Hola compañeros, escribo porque tengo un problema con una simulación en proteus. Estoy intentando simular un circuito compuesto por 4 microcontroladores y el tiempo avanza muy lento y es imposible hacer nada. He leido que puede ser un problema de oscilaciones muy grandes pero la verdad nose como lo puedo arreglar. El circuito simplemente se basa en 3 pequeños circuitos (que ya he simulado con exito individualmente) los cuales son controlados por una array de polsadores y un microcontrolador haciendo funcion de master. Adjunto el esquema.

Estaria muy agradecido si alguien pudiera aconsejarme para poder llevar correctas simulaciones a cabo, ya que me tiene muy desconcertado y nose muy bien que hacer.

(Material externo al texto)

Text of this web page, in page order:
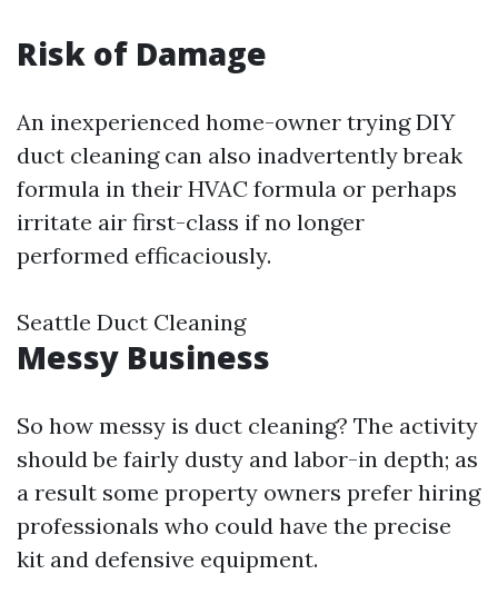
Risk of Damage
An inexperienced home-owner trying DIY
duct cleaning can also inadvertently break
formula in their HVAC formula or perhaps
irritate air first-class if no longer
performed efficaciously.
Seattle Duct Cleaning
Messy Business
So how messy is duct cleaning? The activity
should be fairly dusty and labor-in depth; as
a result some property owners prefer hiring
professionals who could have the precise
kit and defensive equipment.

Muchas gracias de antemano!


----------



## cansi22 (Oct 9, 2011)

Si subes el archivo lo pruebo en mi pc ke tiene bastante potencia


----------



## luiscd (Oct 9, 2011)

Hola, muchas gracias por tu respuesta. No creo que sea un tema de potencia del PC ya que he simulado anteriormente cosas bastante parecidas. Creo que va mas porque estaré generando unas oscilaciones que el Proteus no aguanta y nose muy bien porque. De todas formas pruebalo en tu PC, adjunto la carpeta zip. El orden de cada codigo con cada micro es: A-->micro de abajo a la izquierda, B-->micro de abajo a la derecha, C-->micro de arriba a la derecha y D-->micro de arriba a la izquierda. Fijate en como avance el tiempo de la simulación, a mi me tarda muchísimo en avanzar un segundo... me avanza de us en us prácticamente!

Muchas gracias!


----------



## Eduardo (Oct 10, 2011)

El problema es el código del 16F877.  Vas a tener que optimizarlo un poco.


----------



## cansi22 (Oct 10, 2011)

Eduardo dijo:


> El problema es el código del 16F877.  Vas a tener que optimizarlo un poco.

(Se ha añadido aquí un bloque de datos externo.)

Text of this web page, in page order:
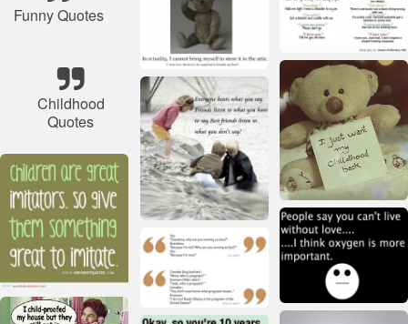
Funny Quotes
Childhood
Quotes

Eso ya no se. Pero tanto codigo el ordenador no lo procesa bien. Por eso por separado van bien.


----------



## luiscd (Oct 10, 2011)

Ciertamente si quito la parte del 877 funciona ok. Me resigno a pensar que el programa no ese es el máximo de capacidad de Proteus porque he simulado correctamente una situación muy similar con cuatro microcontroladores y circuitos parecidos. 

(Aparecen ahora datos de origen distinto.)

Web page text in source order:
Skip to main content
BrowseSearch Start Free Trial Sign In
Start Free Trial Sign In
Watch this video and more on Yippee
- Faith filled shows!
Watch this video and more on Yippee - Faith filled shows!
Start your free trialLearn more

Mirando y remirando el código del 877 creo que posiblemente a Proteus le molestaba que tuviera que hacer el rastreo del teclado en cada iteración y en la gran mayoría de ocasiones sin necesidad. Puse un pequeño delay de 200ms en la primera linea de código dentro del while(true) y la simulación va perfecta y sin ninguna deficiencia a nivel práctico del programa. Muchas gracias por la ayuda a los dos, vuestros aportes han hecho que pudiera resolver mi problema porque sinceramente me quede  cuando vi una simulación tan lenta! Estoy muy agradecido, muy amables por su parte


----------



## omarx646 (Dic 10, 2014)

Saluditos. Independientemente de los problemas de nuestros codigos y circuitos, el Proteus simula muy bien los circuitos pero es EXTREMADAMENTE LENTO!!


----------